Aim of the exercise - Repeat each line of the material below exactly as it appears, minus any pictures.

Data -
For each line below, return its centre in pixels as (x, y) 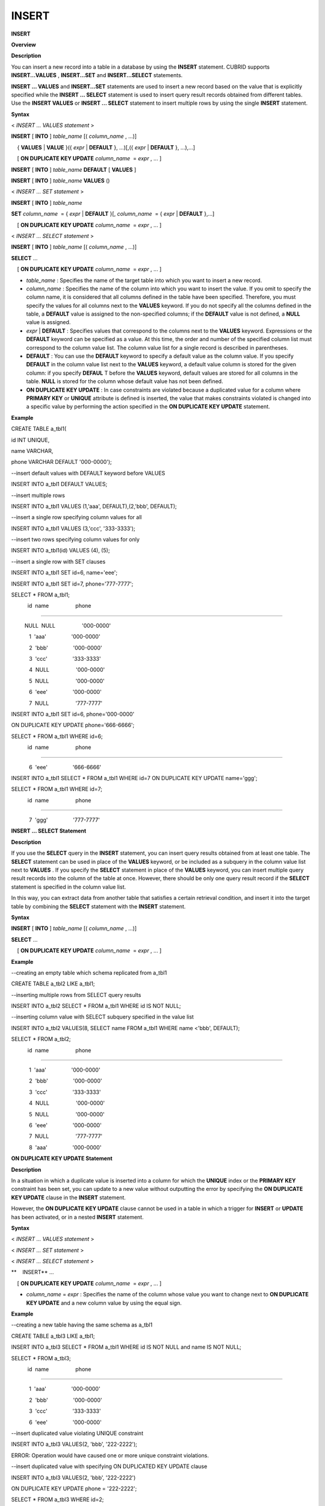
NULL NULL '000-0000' (68, 625)
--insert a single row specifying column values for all (76, 517)
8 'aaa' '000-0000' (65, 1147)
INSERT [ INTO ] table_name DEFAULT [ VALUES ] (74, 169)
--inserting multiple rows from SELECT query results (76, 995)
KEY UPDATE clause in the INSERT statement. (69, 1197)
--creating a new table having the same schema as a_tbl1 (82, 1325)
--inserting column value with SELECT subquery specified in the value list (102, 1017)
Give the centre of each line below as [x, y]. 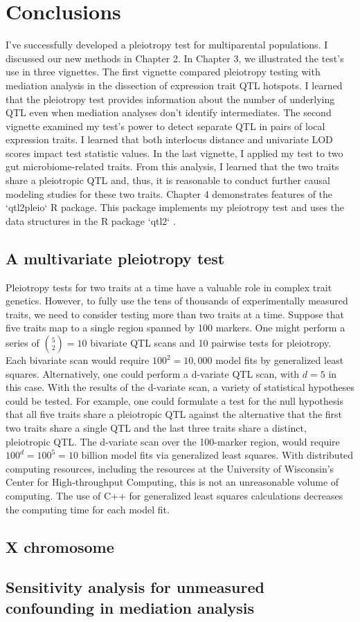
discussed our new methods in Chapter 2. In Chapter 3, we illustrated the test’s [175, 58]
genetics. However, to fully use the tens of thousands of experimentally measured [177, 301]
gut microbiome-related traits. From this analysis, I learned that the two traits [172, 166]
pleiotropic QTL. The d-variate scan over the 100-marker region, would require [173, 441]
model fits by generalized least [280, 360]
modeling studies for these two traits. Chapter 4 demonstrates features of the [169, 193]
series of [22, 343]
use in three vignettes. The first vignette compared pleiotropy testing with [163, 72]
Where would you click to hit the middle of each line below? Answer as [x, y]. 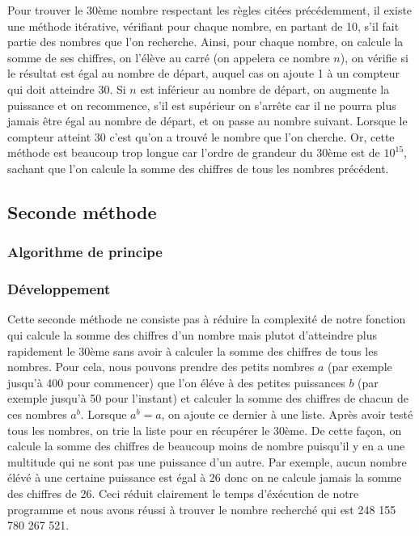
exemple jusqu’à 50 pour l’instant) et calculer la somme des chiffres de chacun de [208, 398]
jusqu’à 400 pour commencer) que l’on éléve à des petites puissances [176, 382]
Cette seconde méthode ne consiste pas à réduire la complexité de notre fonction [207, 319]
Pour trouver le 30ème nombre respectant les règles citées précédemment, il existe [210, 10]
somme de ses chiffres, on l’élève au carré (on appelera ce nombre [169, 57]
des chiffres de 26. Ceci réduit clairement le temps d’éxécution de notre [183, 493]
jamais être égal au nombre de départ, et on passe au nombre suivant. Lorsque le [207, 121]
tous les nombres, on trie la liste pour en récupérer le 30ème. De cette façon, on [205, 430]
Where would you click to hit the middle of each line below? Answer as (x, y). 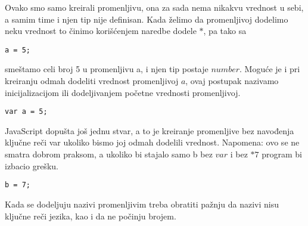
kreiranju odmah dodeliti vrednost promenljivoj (92, 81)
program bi (282, 154)
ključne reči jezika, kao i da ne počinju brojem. (91, 216)
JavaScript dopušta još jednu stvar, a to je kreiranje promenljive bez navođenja (150, 130)
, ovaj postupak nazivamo (232, 81)
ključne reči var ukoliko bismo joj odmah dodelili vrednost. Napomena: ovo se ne (152, 142)
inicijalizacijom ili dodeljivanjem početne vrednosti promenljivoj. (123, 92)
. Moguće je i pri (270, 69)
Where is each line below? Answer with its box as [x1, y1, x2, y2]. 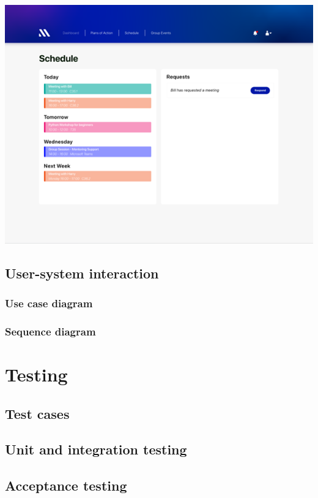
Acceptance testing [5, 476, 127, 495]
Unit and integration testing [5, 440, 187, 459]
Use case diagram [5, 296, 93, 311]
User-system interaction [5, 263, 159, 282]
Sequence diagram [5, 324, 96, 339]
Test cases [5, 404, 70, 423]

Result -
For each line below, return its centre in pixels as (x, y) 
NULL NULL '000-0000' (68, 625)
--insert a single row specifying column values for all (76, 517)
8 'aaa' '000-0000' (65, 1147)
INSERT [ INTO ] table_name DEFAULT [ VALUES ] (74, 169)
--inserting multiple rows from SELECT query results (76, 995)
KEY UPDATE clause in the INSERT statement. (69, 1197)
--creating a new table having the same schema as a_tbl1 (82, 1325)
--inserting column value with SELECT subquery specified in the value list (102, 1017)
Give the centre of each line below as [x, y]. 
discussed our new methods in Chapter 2. In Chapter 3, we illustrated the test’s [175, 58]
genetics. However, to fully use the tens of thousands of experimentally measured [177, 301]
gut microbiome-related traits. From this analysis, I learned that the two traits [172, 166]
pleiotropic QTL. The d-variate scan over the 100-marker region, would require [173, 441]
model fits by generalized least [280, 360]
modeling studies for these two traits. Chapter 4 demonstrates features of the [169, 193]
series of [22, 343]
use in three vignettes. The first vignette compared pleiotropy testing with [163, 72]
Where would you click to hit the middle of each line below? Answer as [x, y]. 
exemple jusqu’à 50 pour l’instant) et calculer la somme des chiffres de chacun de [208, 398]
jusqu’à 400 pour commencer) que l’on éléve à des petites puissances [176, 382]
Cette seconde méthode ne consiste pas à réduire la complexité de notre fonction [207, 319]
Pour trouver le 30ème nombre respectant les règles citées précédemment, il existe [210, 10]
somme de ses chiffres, on l’élève au carré (on appelera ce nombre [169, 57]
des chiffres de 26. Ceci réduit clairement le temps d’éxécution de notre [183, 493]
jamais être égal au nombre de départ, et on passe au nombre suivant. Lorsque le [207, 121]
tous les nombres, on trie la liste pour en récupérer le 30ème. De cette façon, on [205, 430]
Where would you click to hit the middle of each line below? Answer as (x, y). 
kreiranju odmah dodeliti vrednost promenljivoj (92, 81)
program bi (282, 154)
ključne reči jezika, kao i da ne počinju brojem. (91, 216)
JavaScript dopušta još jednu stvar, a to je kreiranje promenljive bez navođenja (150, 130)
, ovaj postupak nazivamo (232, 81)
ključne reči var ukoliko bismo joj odmah dodelili vrednost. Napomena: ovo se ne (152, 142)
inicijalizacijom ili dodeljivanjem početne vrednosti promenljivoj. (123, 92)
. Moguće je i pri (270, 69)
Where is each line below? Answer with its box as [x1, y1, x2, y2]. 
Acceptance testing [5, 476, 127, 495]
Unit and integration testing [5, 440, 187, 459]
Use case diagram [5, 296, 93, 311]
User-system interaction [5, 263, 159, 282]
Sequence diagram [5, 324, 96, 339]
Test cases [5, 404, 70, 423]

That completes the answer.